**INPUT RECORDS:**
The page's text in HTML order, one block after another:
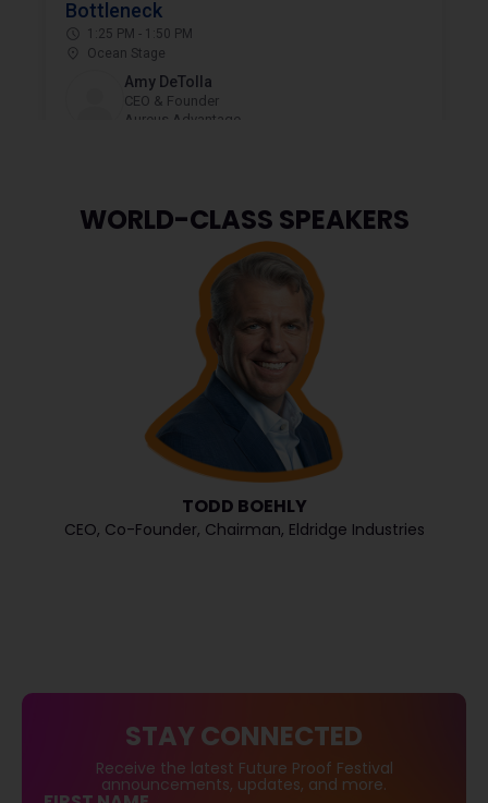
WORLD-CLASS SPEAKERS
TODD BOEHLY
CEO, Co-Founder, Chairman, Eldridge Industries
STAY CONNECTED
Receive the latest Future Proof Festival
announcements, updates, and more.

**ASSIGNMENT:**
Could the entries above be restated word for word, with the pictures left out?

**TASK SOLUTION:**
The page's text in HTML order, one block after another:
WORLD-CLASS SPEAKERS
TODD BOEHLY
CEO, Co-Founder, Chairman, Eldridge Industries
STAY CONNECTED
Receive the latest Future Proof Festival
announcements, updates, and more.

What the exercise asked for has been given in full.